AT&T has developed a new documentary to warn young adults about the dangers of texting while driving, according to the New York Times.
The 11-minute documentary will be distributed to schools, safety organizations and government agencies, AT&T said. The company told the newspaper that it is releasing the film before the new year, timing it to coincide with the holiday and send the message that texting while driving is as dangerous as drunk driving.
The film includes footage of Mariah West, who died at 18 after she crashed her car while trying to send a text message that read “Where u at.” West appears in the documentary during her last minutes alive on a breathing tube, accompanying other often disturbing footage the documentary uses to instill the real danger that can come of texting while driving.
“We want this to be in every school in the country and for teenagers to know a text message is not worth a life,” said Gail Torreano, a senior vice president with AT&T.
Drivers who text while operating their vehicle are 23 times more likely to crash, according to statistics from the Virginia Tech Transportation Institute. David Teater, the senior director of transportation initiatives at the National Safety Council said in an interview that he applauded the efforts wireless providers to warn consumers against texting while driving, including Verizon Wireless, which has also launched initiatives to warn against the risk.
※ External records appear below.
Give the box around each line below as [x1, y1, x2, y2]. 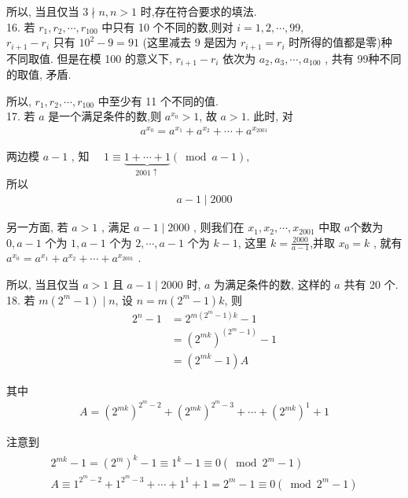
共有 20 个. [344, 276, 399, 293]
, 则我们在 [193, 219, 244, 235]
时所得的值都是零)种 [289, 34, 392, 50]
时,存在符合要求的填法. [140, 3, 257, 19]
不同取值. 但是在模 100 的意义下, [6, 50, 172, 66]
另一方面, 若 [6, 219, 68, 235]
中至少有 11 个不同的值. [97, 92, 219, 109]
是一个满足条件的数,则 [48, 108, 162, 124]
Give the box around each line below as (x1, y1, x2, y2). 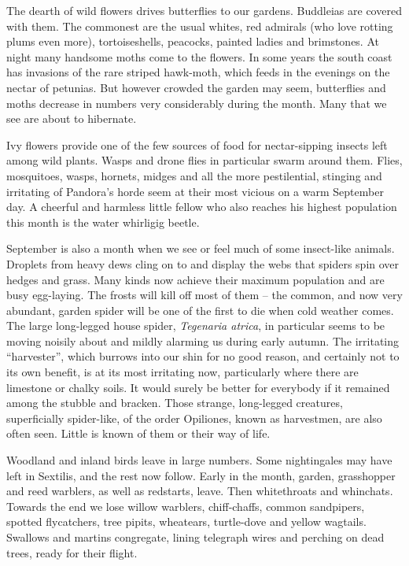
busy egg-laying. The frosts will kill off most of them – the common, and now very (6, 287, 403, 303)
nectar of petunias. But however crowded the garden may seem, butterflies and (6, 79, 386, 95)
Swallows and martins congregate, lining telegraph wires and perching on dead (6, 529, 385, 545)
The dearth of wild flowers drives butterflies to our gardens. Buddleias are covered (6, 2, 402, 18)
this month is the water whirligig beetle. (6, 213, 200, 230)
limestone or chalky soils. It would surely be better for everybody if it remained (6, 379, 390, 395)
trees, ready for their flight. (6, 544, 138, 560)
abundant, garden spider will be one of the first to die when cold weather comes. (6, 301, 394, 318)
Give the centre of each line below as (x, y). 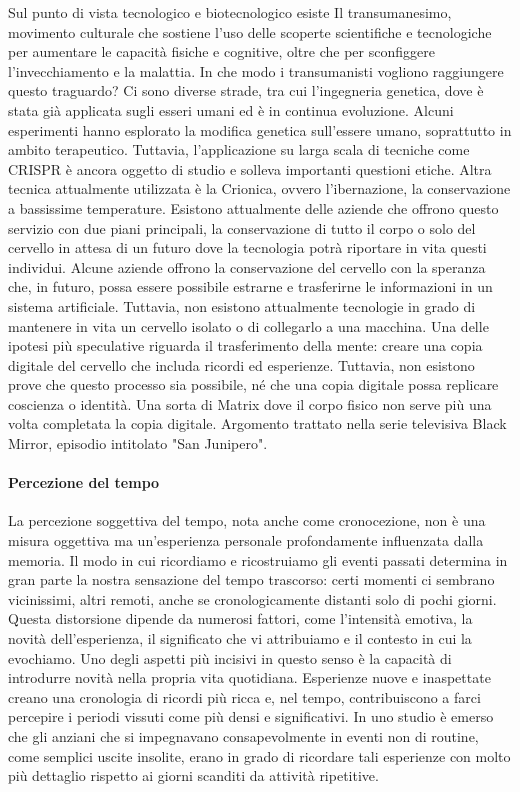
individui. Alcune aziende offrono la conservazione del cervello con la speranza (247, 266)
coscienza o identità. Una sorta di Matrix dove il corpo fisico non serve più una (250, 403)
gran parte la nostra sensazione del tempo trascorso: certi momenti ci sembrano (251, 579)
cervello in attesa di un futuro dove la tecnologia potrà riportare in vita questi (247, 247)
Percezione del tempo (84, 482)
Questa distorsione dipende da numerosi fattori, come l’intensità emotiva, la (240, 618)
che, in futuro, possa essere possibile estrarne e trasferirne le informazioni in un (250, 286)
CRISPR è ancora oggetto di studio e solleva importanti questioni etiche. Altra (250, 168)
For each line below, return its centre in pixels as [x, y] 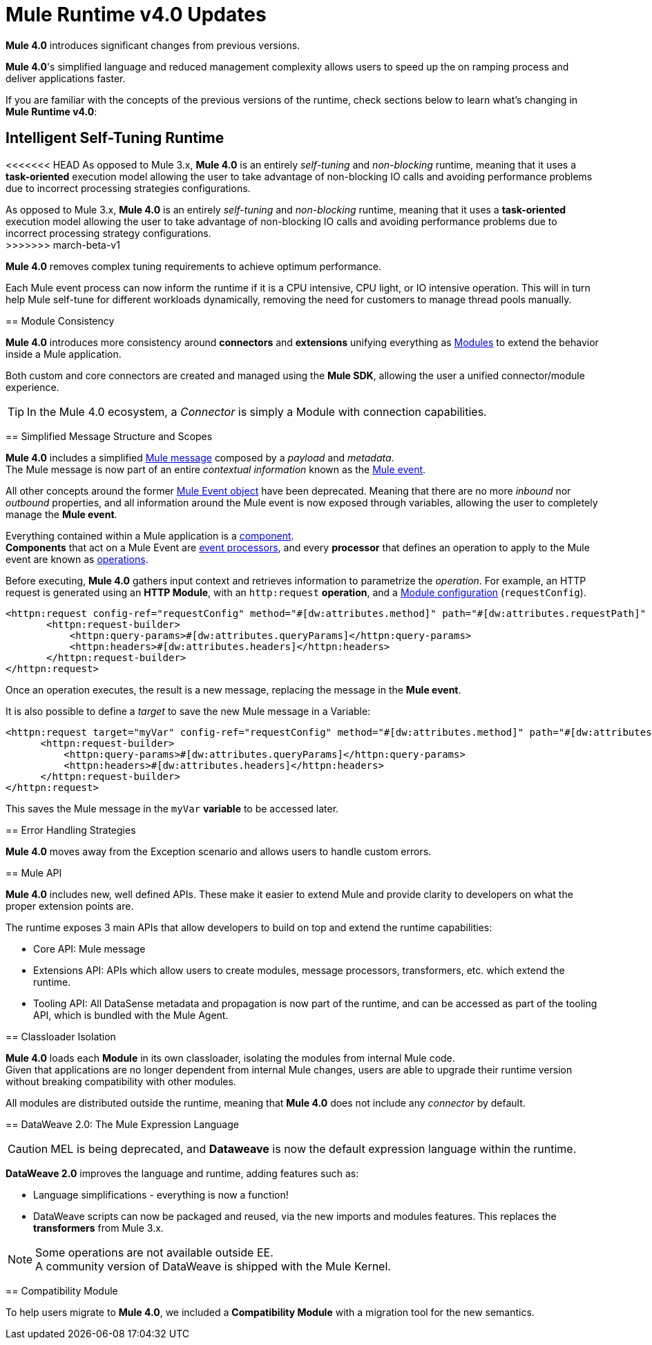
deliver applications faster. [66, 78]
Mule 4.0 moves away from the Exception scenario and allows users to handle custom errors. [219, 851]
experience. [32, 387]
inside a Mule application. [64, 354]
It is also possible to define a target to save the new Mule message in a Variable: [188, 711]
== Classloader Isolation [61, 1036]
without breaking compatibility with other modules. [121, 1081]
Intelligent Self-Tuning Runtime [115, 138]
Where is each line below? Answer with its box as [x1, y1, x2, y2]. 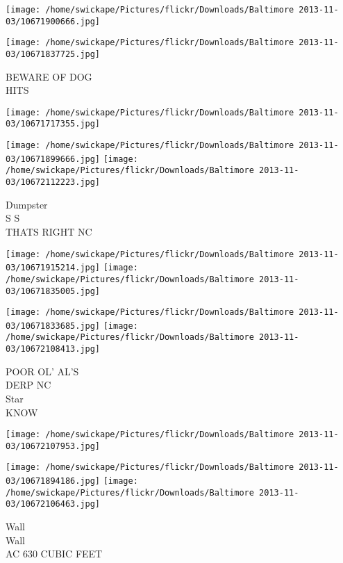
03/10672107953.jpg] [6, 441, 101, 451]
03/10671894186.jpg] [6, 476, 101, 487]
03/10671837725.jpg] [6, 49, 101, 59]
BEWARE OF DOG [6, 69, 92, 83]
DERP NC [6, 377, 51, 392]
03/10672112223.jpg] [6, 177, 101, 188]
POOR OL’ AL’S [6, 364, 79, 378]
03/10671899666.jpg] [6, 154, 101, 164]
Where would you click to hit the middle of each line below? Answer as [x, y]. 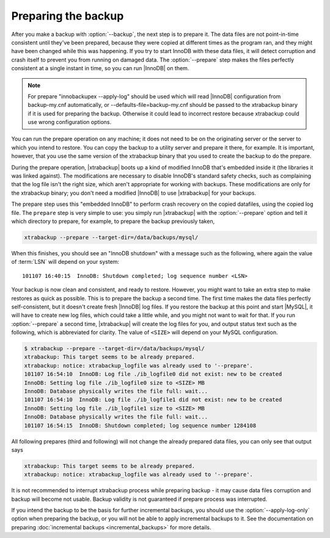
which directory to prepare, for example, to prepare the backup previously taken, [113, 221]
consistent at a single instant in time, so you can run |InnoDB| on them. [100, 68]
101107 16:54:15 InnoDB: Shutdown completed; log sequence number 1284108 [140, 425]
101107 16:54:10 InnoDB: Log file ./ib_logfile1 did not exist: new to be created [153, 400]
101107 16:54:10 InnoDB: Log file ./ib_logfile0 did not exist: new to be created [153, 374]
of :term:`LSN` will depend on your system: [65, 262]
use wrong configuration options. [70, 122]
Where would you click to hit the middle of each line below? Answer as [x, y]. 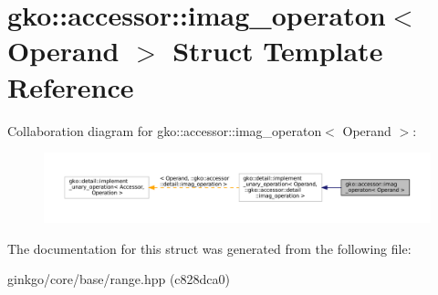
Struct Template [278, 51]
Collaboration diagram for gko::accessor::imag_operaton [165, 130]
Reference [71, 86]
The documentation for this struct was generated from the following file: [209, 248]
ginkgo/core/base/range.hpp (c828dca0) [119, 279]
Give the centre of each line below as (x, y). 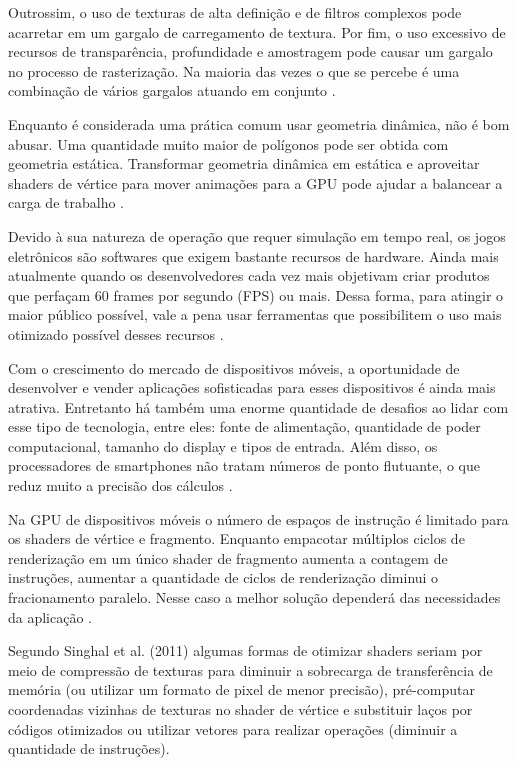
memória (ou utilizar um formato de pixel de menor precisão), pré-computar (242, 689)
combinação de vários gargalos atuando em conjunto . (172, 90)
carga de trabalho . (66, 202)
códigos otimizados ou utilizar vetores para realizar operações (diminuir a (233, 728)
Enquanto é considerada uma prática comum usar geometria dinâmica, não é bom (259, 123)
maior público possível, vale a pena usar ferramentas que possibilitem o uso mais (255, 314)
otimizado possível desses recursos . (116, 333)
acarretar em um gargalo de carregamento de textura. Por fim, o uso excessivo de (257, 31)
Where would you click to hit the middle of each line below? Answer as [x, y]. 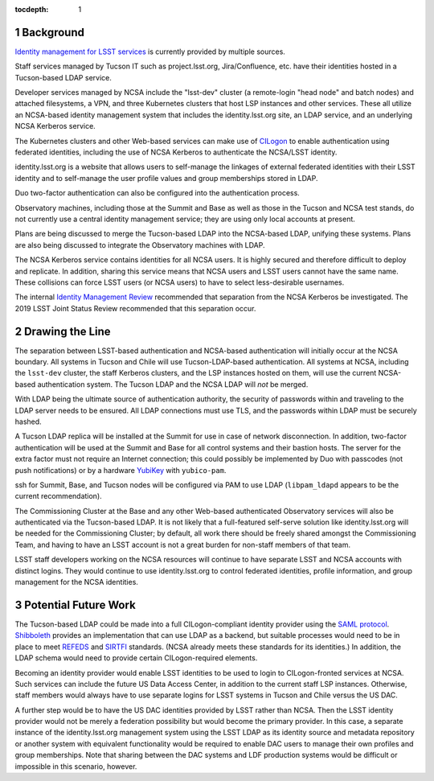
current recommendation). [58, 496]
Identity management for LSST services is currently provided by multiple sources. [150, 51]
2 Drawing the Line [63, 331]
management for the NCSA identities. [76, 582]
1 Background [49, 32]
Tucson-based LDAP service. [63, 77]
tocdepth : [32, 9]
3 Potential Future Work [75, 604]
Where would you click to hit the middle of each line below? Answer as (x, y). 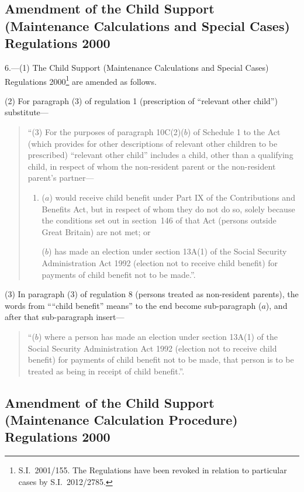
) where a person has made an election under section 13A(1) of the (158, 336)
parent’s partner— (61, 178)
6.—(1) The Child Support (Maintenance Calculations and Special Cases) (137, 67)
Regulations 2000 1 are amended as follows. (81, 80)
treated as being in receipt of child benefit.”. (106, 371)
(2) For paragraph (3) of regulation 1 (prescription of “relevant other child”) (141, 100)
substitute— (27, 112)
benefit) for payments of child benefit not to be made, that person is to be (161, 359)
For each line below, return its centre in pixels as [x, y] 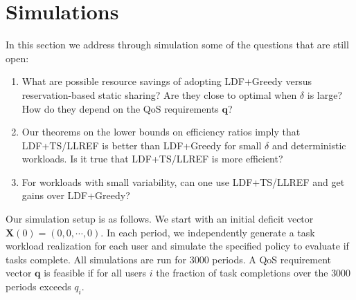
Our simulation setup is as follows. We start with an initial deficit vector [160, 219]
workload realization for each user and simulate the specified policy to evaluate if [177, 246]
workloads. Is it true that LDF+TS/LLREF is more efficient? [152, 159]
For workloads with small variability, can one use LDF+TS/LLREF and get [183, 181]
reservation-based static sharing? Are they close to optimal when [159, 94]
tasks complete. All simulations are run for [96, 259]
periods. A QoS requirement [272, 259]
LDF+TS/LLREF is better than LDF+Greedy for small [142, 145]
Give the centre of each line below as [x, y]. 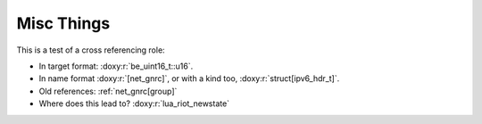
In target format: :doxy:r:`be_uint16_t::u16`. [116, 66]
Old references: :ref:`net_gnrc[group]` [108, 91]
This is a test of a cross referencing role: [91, 50]
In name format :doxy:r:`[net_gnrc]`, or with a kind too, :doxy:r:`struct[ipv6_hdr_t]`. [189, 79]
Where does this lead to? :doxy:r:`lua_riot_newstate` [134, 103]
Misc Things [63, 23]
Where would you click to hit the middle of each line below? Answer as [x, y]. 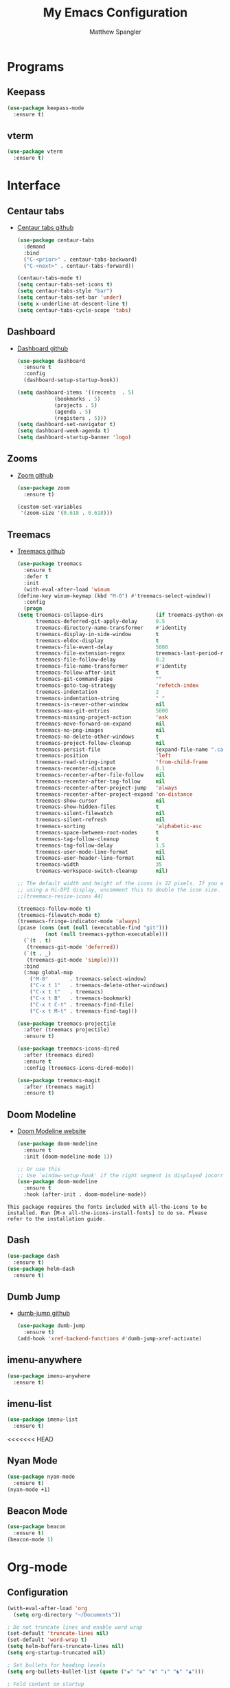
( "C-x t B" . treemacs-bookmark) [81, 998]
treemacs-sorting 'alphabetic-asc [119, 826]
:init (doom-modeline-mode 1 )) [68, 1157]
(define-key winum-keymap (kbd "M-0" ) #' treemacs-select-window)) [114, 596]
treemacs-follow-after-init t [97, 673]
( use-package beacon [37, 1527]
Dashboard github [43, 348]
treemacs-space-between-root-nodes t [97, 832]
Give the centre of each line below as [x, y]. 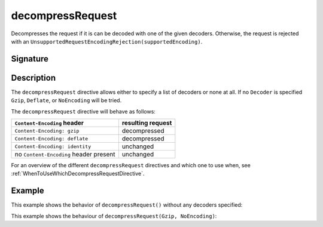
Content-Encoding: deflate [51, 138]
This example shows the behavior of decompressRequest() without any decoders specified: [127, 205]
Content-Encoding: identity [53, 146]
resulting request [147, 123]
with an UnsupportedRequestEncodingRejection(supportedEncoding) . [107, 41]
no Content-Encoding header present [65, 154]
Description [33, 78]
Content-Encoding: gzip [47, 131]
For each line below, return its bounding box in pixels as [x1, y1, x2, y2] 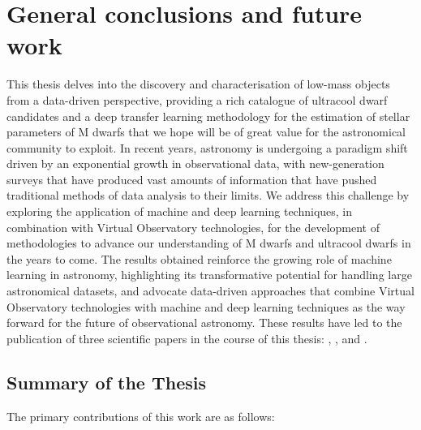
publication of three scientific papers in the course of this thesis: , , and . [6, 329, 367, 346]
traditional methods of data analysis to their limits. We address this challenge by [6, 187, 410, 204]
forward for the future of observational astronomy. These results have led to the [6, 314, 402, 331]
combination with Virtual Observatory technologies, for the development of [6, 218, 380, 235]
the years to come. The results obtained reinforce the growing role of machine [6, 250, 392, 267]
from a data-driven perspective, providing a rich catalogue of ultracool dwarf [6, 91, 388, 108]
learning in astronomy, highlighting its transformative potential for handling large [6, 266, 412, 283]
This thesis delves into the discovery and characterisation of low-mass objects [6, 75, 390, 92]
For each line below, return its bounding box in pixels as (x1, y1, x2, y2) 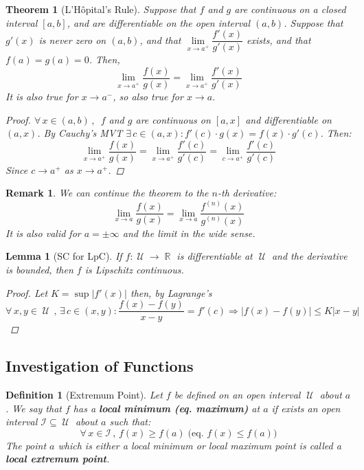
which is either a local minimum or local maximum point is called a (58, 438, 341, 452)
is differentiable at (177, 249, 253, 263)
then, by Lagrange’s (130, 285, 212, 300)
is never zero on (38, 32, 106, 47)
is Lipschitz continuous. (84, 262, 184, 276)
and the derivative (271, 249, 348, 263)
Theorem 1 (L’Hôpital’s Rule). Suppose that (5, 2, 196, 16)
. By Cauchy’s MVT (37, 126, 123, 140)
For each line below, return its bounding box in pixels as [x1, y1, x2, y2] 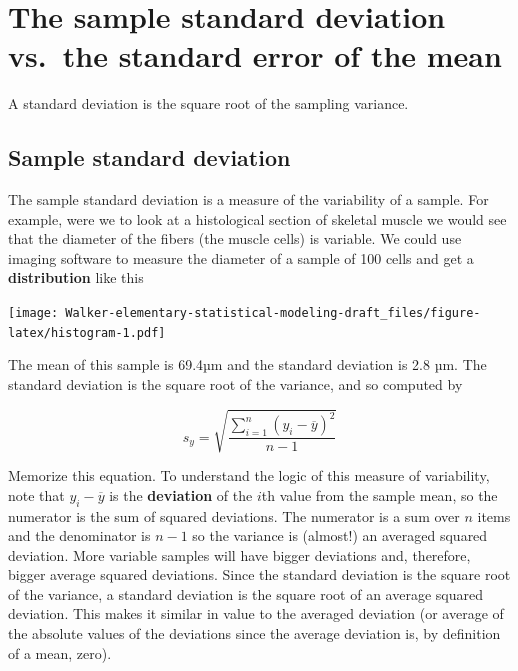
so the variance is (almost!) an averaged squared [192, 525, 488, 546]
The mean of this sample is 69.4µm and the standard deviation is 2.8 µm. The [8, 354, 487, 375]
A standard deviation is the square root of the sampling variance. [8, 93, 409, 114]
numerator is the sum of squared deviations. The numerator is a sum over [8, 505, 460, 526]
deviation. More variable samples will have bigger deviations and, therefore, [8, 544, 471, 565]
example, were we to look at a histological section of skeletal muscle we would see [8, 208, 507, 229]
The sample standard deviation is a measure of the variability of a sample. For [8, 189, 489, 210]
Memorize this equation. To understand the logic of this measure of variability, [8, 465, 490, 486]
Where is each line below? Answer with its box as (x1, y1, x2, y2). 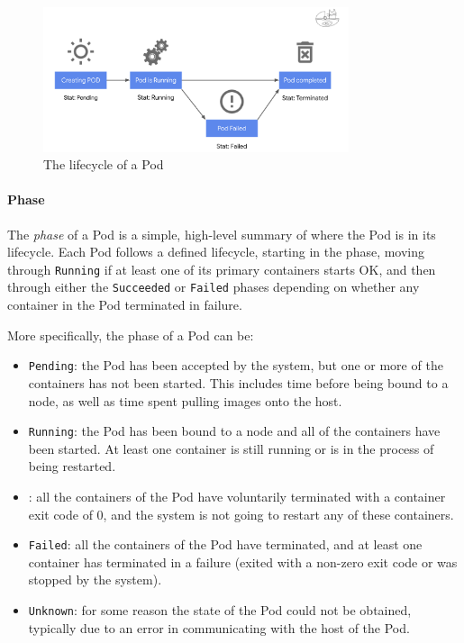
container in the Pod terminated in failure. (7, 295, 242, 314)
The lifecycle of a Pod (43, 155, 164, 174)
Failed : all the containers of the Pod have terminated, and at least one (28, 535, 423, 554)
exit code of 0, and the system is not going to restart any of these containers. (28, 504, 454, 523)
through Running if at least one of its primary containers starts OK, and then (7, 259, 436, 278)
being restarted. (28, 457, 116, 475)
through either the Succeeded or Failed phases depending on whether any (7, 277, 420, 296)
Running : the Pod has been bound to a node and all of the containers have (28, 421, 441, 440)
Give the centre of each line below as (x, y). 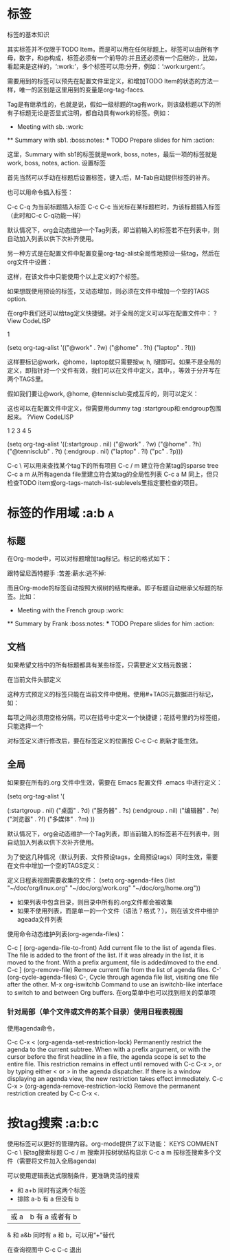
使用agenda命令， (33, 1028)
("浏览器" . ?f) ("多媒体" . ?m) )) (51, 819)
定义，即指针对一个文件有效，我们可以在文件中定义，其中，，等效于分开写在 (114, 370)
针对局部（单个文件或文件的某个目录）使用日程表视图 (95, 1012)
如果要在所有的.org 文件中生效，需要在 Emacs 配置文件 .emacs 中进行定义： (115, 782)
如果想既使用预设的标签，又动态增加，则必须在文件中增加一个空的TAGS (108, 291)
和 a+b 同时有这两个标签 (51, 1190)
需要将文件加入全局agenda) (58, 1161)
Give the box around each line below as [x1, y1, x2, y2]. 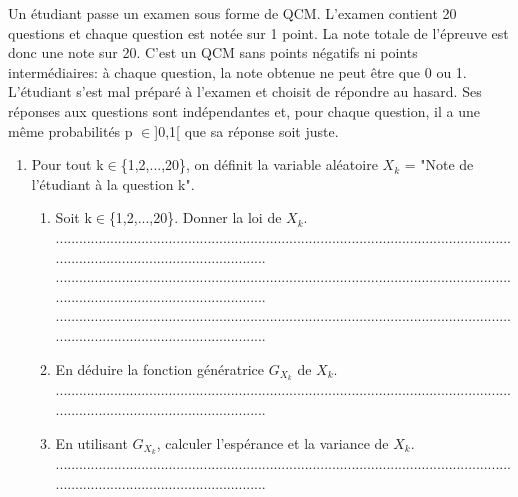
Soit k [55, 207, 92, 228]
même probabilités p [8, 120, 133, 141]
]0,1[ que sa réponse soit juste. [154, 120, 339, 141]
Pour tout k [31, 154, 104, 175]
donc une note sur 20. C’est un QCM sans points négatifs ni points [8, 42, 418, 63]
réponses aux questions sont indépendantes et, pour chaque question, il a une [8, 100, 480, 121]
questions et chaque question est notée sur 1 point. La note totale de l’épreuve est [8, 22, 509, 43]
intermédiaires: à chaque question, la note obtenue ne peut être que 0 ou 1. [8, 61, 467, 82]
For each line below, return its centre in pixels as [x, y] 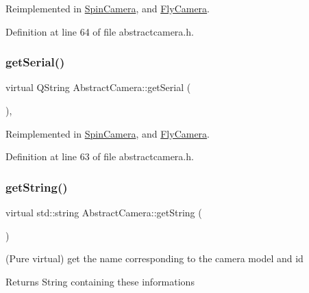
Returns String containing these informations [100, 281]
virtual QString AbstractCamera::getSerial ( [98, 87]
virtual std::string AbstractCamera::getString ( [104, 212]
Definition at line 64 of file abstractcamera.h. [100, 31]
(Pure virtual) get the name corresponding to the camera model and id [154, 258]
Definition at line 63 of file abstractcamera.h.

The Governor’s Highway Safety Association reports that 30 states as well as Washington, D.C. have passed laws that ban texting while driving, meaning that car insurance premiums for drivers in those states can increase if they are caught texting while occupying the drivers seat. The National Highway Traffic Safety Administration found that there were 30,797 fatal traffic accidents in 2009, many of which could have been avoided if not for cell phone distractions.